Las dos caras del conflicto por la PCH Cocorná I

El proceso de licenciamiento de la pequeña Central Hidroeléctrica (PCH) Cocorná I ha generado diversas opiniones entre la comunidad que se siente afectada por el proyecto y las autoridades ambientales que buscan a generación de energía sobre este afluente.

En evento realizado por Cornare, se dieron las razones por las cuales según ellos consideran que el proyecto es viable ambiental, social y económicamente. Por otro lado, varias movilizaciones, colectivos y corporaciones, marcharon el 1 de marzo, para exigir el respeto de las personas, los recursos naturales y la reserva de las áreas forestales al tratar de proteger los cauces del río que son patrimonio de la región y de sus pobladores.

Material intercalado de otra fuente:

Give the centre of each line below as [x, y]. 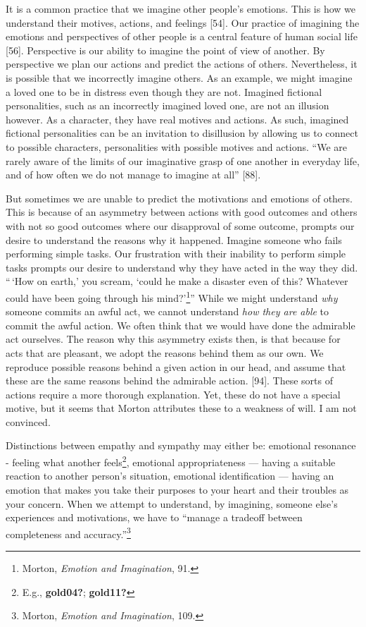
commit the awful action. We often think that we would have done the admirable [181, 325]
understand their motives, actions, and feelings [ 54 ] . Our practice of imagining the [183, 22]
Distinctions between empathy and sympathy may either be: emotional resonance [181, 445]
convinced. [28, 421]
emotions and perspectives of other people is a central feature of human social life [182, 36]
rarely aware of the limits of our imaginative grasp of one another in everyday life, [183, 160]
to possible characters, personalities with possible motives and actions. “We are [176, 146]
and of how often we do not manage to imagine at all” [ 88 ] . [133, 175]
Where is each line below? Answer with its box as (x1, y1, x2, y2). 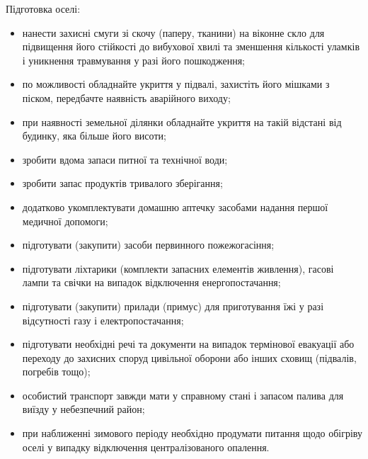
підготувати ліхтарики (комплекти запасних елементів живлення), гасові (22, 261, 334, 276)
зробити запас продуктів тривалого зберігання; (22, 176, 223, 191)
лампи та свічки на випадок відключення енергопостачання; (22, 275, 281, 290)
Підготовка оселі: (6, 1, 81, 16)
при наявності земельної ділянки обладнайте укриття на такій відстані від (22, 114, 342, 129)
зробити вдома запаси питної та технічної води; (22, 152, 228, 166)
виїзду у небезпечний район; (22, 402, 145, 416)
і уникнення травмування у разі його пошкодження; (22, 52, 245, 67)
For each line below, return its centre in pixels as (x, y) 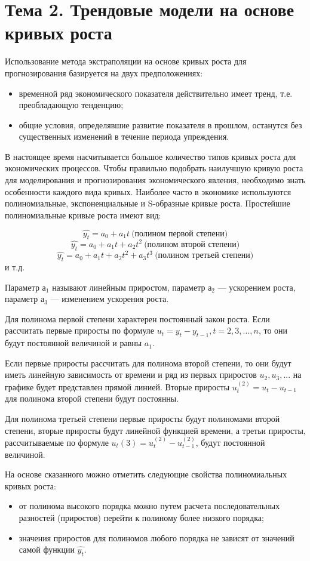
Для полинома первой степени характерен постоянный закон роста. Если (137, 318)
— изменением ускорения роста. (110, 299)
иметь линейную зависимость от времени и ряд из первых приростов (131, 374)
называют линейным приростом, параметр (129, 287)
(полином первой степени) (180, 234)
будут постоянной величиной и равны (73, 343)
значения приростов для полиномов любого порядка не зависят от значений (156, 537)
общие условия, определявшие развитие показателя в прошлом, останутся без (160, 124)
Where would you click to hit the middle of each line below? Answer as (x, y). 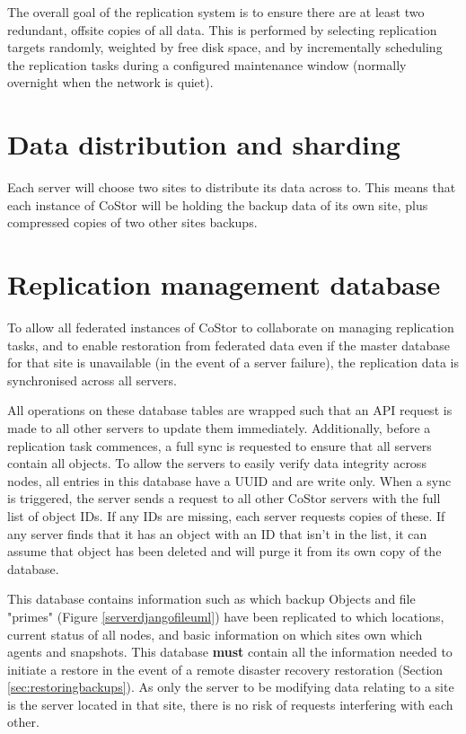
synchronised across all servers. (92, 380)
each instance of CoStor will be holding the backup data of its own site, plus (218, 204)
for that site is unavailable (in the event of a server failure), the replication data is (233, 363)
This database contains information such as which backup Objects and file (211, 599)
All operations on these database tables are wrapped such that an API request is (230, 410)
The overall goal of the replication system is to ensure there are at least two (216, 12)
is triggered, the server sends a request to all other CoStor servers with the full (224, 498)
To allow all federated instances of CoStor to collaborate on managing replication (231, 327)
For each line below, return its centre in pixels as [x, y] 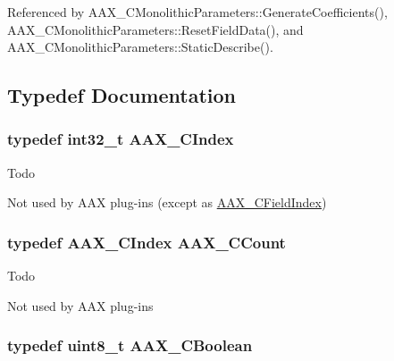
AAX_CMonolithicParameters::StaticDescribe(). [140, 47]
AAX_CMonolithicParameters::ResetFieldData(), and [155, 29]
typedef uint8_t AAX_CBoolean [130, 345]
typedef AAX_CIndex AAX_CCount [147, 242]
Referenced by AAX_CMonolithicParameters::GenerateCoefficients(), [197, 12]
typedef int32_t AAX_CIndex [121, 139]
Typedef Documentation [122, 95]
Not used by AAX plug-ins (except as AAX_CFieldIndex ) [167, 202]
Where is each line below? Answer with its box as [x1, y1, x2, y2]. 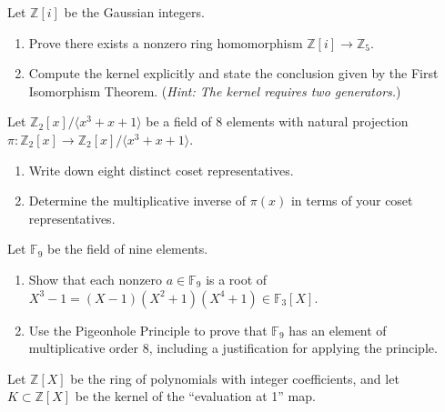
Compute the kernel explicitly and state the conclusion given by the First [28, 64, 439, 83]
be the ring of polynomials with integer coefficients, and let [70, 368, 399, 387]
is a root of [206, 269, 268, 288]
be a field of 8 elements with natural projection [146, 112, 409, 131]
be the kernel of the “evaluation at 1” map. [75, 387, 316, 406]
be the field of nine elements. [46, 239, 208, 258]
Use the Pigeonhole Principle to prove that [28, 320, 268, 339]
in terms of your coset [290, 191, 413, 210]
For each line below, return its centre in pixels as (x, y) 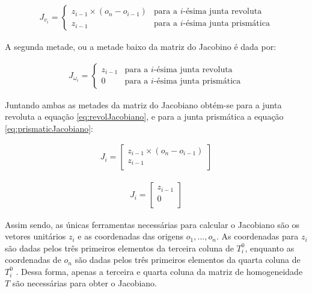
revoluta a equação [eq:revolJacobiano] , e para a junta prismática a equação (144, 116)
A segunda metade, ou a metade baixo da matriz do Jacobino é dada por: (141, 47)
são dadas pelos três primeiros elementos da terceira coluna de (119, 248)
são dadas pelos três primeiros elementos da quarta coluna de (188, 260)
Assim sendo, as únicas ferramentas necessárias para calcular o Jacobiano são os (152, 224)
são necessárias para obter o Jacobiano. (85, 283)
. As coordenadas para (257, 236)
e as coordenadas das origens (131, 236)
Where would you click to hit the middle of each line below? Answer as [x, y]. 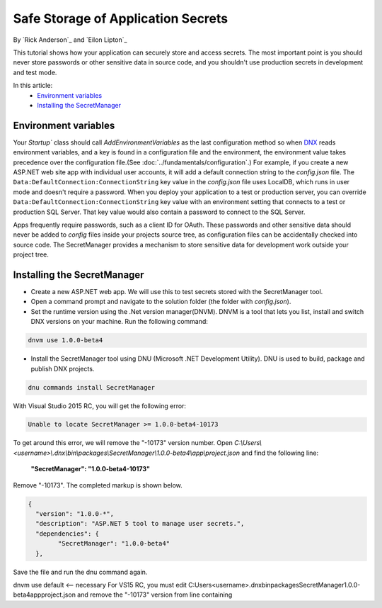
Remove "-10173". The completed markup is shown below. [98, 485]
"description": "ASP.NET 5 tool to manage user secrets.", [140, 524]
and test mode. [35, 72]
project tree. [31, 254]
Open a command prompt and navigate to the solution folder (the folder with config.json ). [161, 302]
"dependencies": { [67, 534]
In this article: [33, 86]
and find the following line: [280, 453]
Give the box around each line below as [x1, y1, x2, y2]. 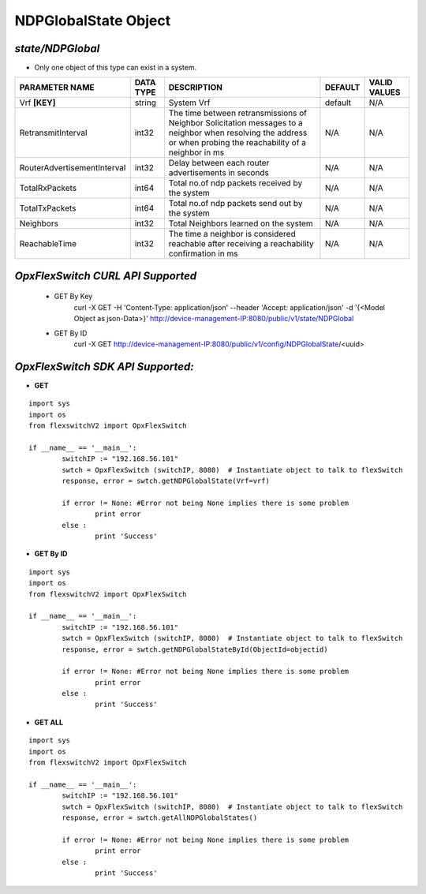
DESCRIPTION [168, 82, 222, 93]
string [134, 97, 157, 108]
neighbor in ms [168, 147, 225, 158]
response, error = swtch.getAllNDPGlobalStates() [62, 814, 258, 822]
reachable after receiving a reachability [168, 238, 315, 249]
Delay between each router [168, 158, 270, 169]
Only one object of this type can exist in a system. [34, 63, 197, 73]
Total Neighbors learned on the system [168, 218, 313, 229]
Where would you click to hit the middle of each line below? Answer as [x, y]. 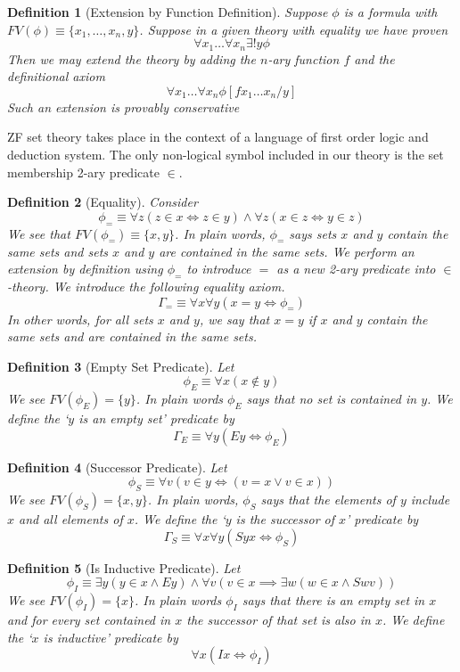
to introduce [219, 269]
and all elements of [71, 519]
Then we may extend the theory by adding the [131, 58]
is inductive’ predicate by [111, 637]
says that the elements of [328, 500]
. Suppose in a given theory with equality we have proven [294, 29]
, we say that [234, 319]
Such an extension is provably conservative [123, 107]
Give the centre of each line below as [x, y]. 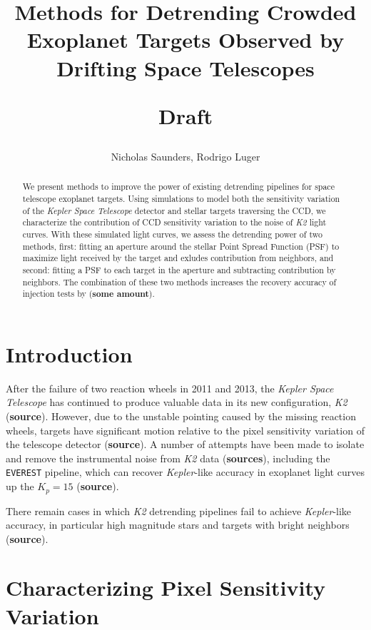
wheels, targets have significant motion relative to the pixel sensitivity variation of [185, 430]
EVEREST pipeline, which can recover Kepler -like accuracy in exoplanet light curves [185, 472]
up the [20, 486]
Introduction [69, 354]
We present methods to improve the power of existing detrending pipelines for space [178, 187]
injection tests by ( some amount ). [88, 294]
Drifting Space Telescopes [185, 67]
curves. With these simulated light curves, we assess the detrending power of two [172, 234]
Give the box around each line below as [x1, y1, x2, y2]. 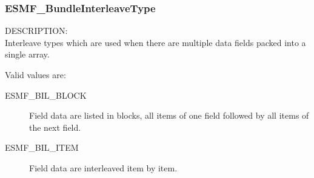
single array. [5, 48, 50, 61]
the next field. [29, 120, 81, 133]
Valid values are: [5, 68, 66, 81]
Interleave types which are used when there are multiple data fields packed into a [5, 36, 306, 48]
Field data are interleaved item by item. [29, 161, 178, 174]
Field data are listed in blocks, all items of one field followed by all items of [29, 109, 309, 122]
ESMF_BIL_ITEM [5, 141, 79, 154]
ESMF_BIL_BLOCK [5, 88, 87, 101]
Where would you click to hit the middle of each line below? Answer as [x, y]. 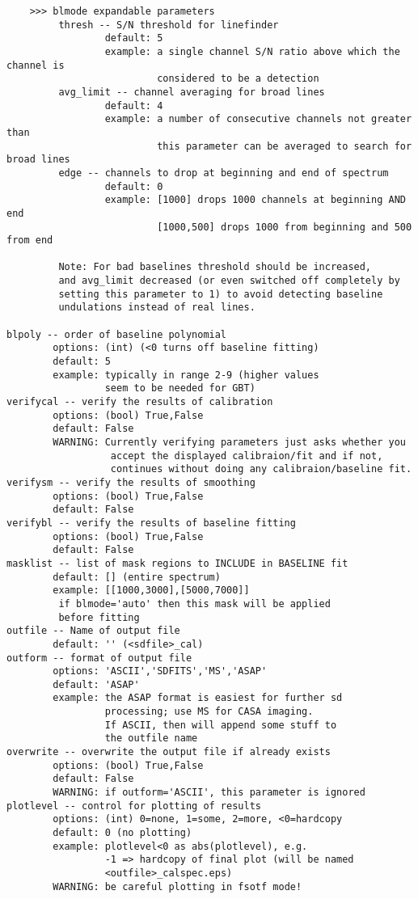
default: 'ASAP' [96, 684]
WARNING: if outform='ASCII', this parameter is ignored [209, 793]
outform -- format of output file [99, 658]
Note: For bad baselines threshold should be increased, [215, 267]
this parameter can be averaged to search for [285, 146]
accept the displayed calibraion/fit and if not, [247, 456]
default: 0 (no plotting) [122, 833]
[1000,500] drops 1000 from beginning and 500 [285, 227]
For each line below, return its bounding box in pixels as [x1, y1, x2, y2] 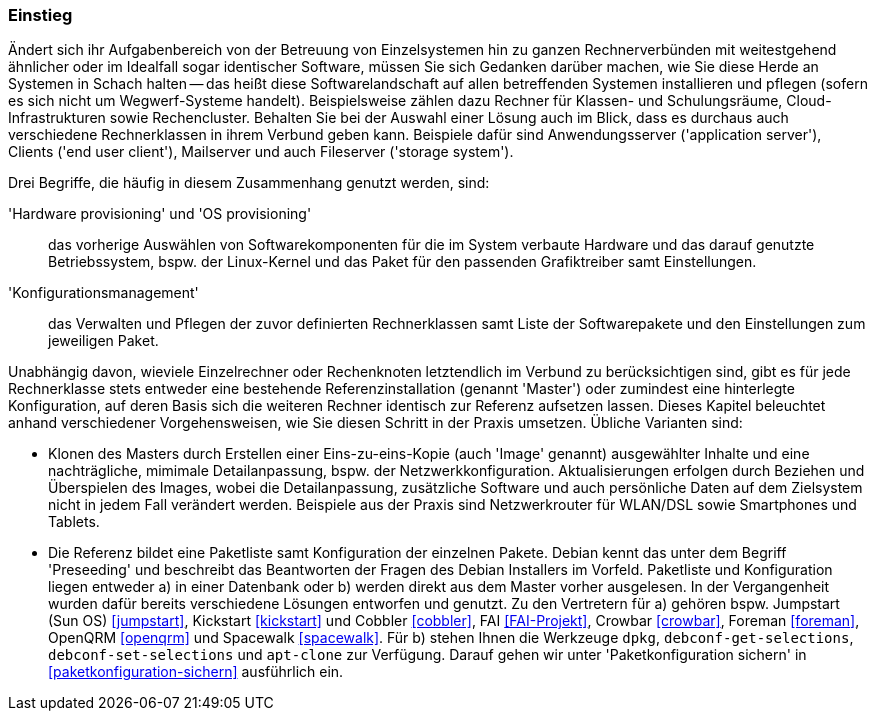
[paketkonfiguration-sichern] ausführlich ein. [48, 663, 344, 681]
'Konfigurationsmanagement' [8, 284, 199, 302]
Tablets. [48, 513, 100, 531]
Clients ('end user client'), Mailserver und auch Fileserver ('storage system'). [8, 143, 514, 161]
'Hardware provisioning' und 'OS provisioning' [8, 205, 312, 223]
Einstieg [8, 5, 73, 25]
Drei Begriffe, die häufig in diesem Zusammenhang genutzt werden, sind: [8, 174, 490, 192]
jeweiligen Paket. [48, 332, 159, 350]
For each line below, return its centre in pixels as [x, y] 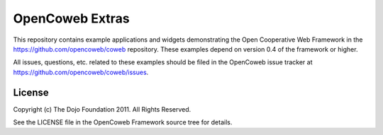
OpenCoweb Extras [72, 18]
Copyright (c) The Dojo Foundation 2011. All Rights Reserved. [102, 109]
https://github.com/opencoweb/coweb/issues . [81, 72]
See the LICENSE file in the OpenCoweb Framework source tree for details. [123, 122]
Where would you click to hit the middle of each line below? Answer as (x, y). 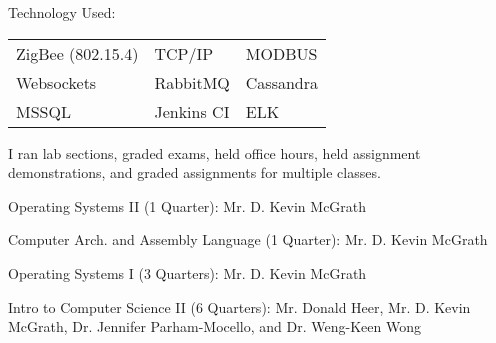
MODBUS (281, 53)
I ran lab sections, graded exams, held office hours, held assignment (214, 152)
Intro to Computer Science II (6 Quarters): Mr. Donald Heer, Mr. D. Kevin (239, 306)
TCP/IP (184, 53)
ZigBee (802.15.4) (77, 53)
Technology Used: (62, 12)
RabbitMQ (192, 82)
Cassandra (282, 82)

Cornare y Jonathan Jaramillo, representante de la Corporación Cocorná Consciente, le dieron a La Prensa las versiones de lo que significa este proyecto.

Proyecto PCH Cocorná I

Este proyecto se basa en la construcción de una captación para desviar por aproximadamente 1,5 km parte del caudal del río Cocorná. Este es conducido por un túnel hacia una casa de máquinas subterránea, donde se produce la energía, para luego devolver el agua al cauce del río.

Es un proceso que está en trámite desde 2009 y que inició como una solicitud de Concesión de Aguas que, para la fecha, por tratarse de generación de menos de 10 MW no requería licencia ambiental. Sin embargo, Cornare en el 2016 recomendó a la sociedad interesada en ejecutarlo que migrara a licenciamiento Ambiental y así lo hizo la empresa.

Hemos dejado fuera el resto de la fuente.